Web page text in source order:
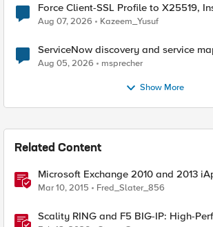
Force Client-SSL Profile to X25519, Instead of Post-
Quantum Cryptography
Aug 07, 2026 Kazeem_Yusuf
ServiceNow discovery and service
Aug 05, 2026 msprecher
Show More
Related Content
Microsoft Exchange 2010 and 2013
Mar 10, 2015 Fred_Slater_856
Scality RING and F5 BIG-IP: High-

○ ○ ○ ○ ○

▶ _What to work on_
Starting at the line that contains "Aug 07, 2026 Kazeem_Yusuf", retype every line through the end of the records exactly, and nothing else.

▶ _Result below_
Aug 07, 2026 Kazeem_Yusuf
ServiceNow discovery and service
Aug 05, 2026 msprecher
Show More
Related Content
Microsoft Exchange 2010 and 2013
Mar 10, 2015 Fred_Slater_856
Scality RING and F5 BIG-IP: High-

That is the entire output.